CF Holdings filed on March 19, 2010 Amendment No. 1 to its Registration Statement on Form S-4 (file no. 333-165224) relating to the offer and sale of the CF Holdings common stock to be issued to holders of Terra common stock in the Offer. The terms and conditions of the Offer are set forth in the prospectus/offer to exchange, which is part of the Registration Statement (as amended, the Offer to Exchange), and the related Letter of Transmittal, which are set forth as Exhibit (a)(4) and Exhibit (a)(1)(A) hereto, respectively.
ITEMS 1 THROUGH 9 AND 11.
All information contained in the Offer to Exchange and the Letter of Transmittal, and any prospectus supplement or any other supplement thereto related to the Offer, is hereby expressly incorporated herein by reference with respect to Items 1 through 9 and Item 11 of the Schedule TO, except that such information is amended and supplemented to the extent specifically provided herein.

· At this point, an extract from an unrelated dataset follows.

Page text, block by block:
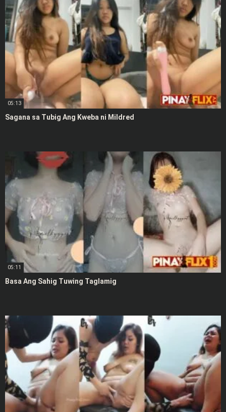
05:13
Sagana sa Tubig Ang Kweba ni Mildred
05:11
Basa Ang Sahig Tuwing Taglamig

Items 1 and 4(a) of the Schedule TO are hereby amended and supplemented by adding the following:
On April 15, 2010, CF Holdings announced that as of 5:00 p.m., New York City time, on April 14, 2010, a total of 92,230,296 shares of Terra common stock, representing approximately 92.1% of the outstanding shares of Terra common stock, had been validly tendered and accepted for payment in the Offer.
On April 15, 2010, CF Holdings also announced that, as Composite owned more than 90% of the outstanding shares of Terra common stock, CF Holdings would complete the acquisition of Terra on April 15, 2010 through the short-form merger procedure under Maryland law, without a vote or meeting of Terras stockholders. In the merger, each outstanding share of Terra common stock not tendered and purchased in the Offer will be converted into the right to receive $37.15 in cash and 0.0953 shares of CF Holdings common stock, which is the same amount per share that was offered and paid in the Offer.
ITEM 12. EXHIBITS.
Item 12 of the Schedule TO is hereby amended and supplemented by adding the following:
(a)(5)(J) CF Holdings press release, dated April 15, 2010 (incorporated by reference to Exhibit 99.1 to CF Holdings Current Report on Form 8-K/A filed on April 15, 2010)
SIGNATURE
After due inquiry and to the best of my knowledge and belief, I certify that the information set forth in this Schedule TO is true, complete and correct.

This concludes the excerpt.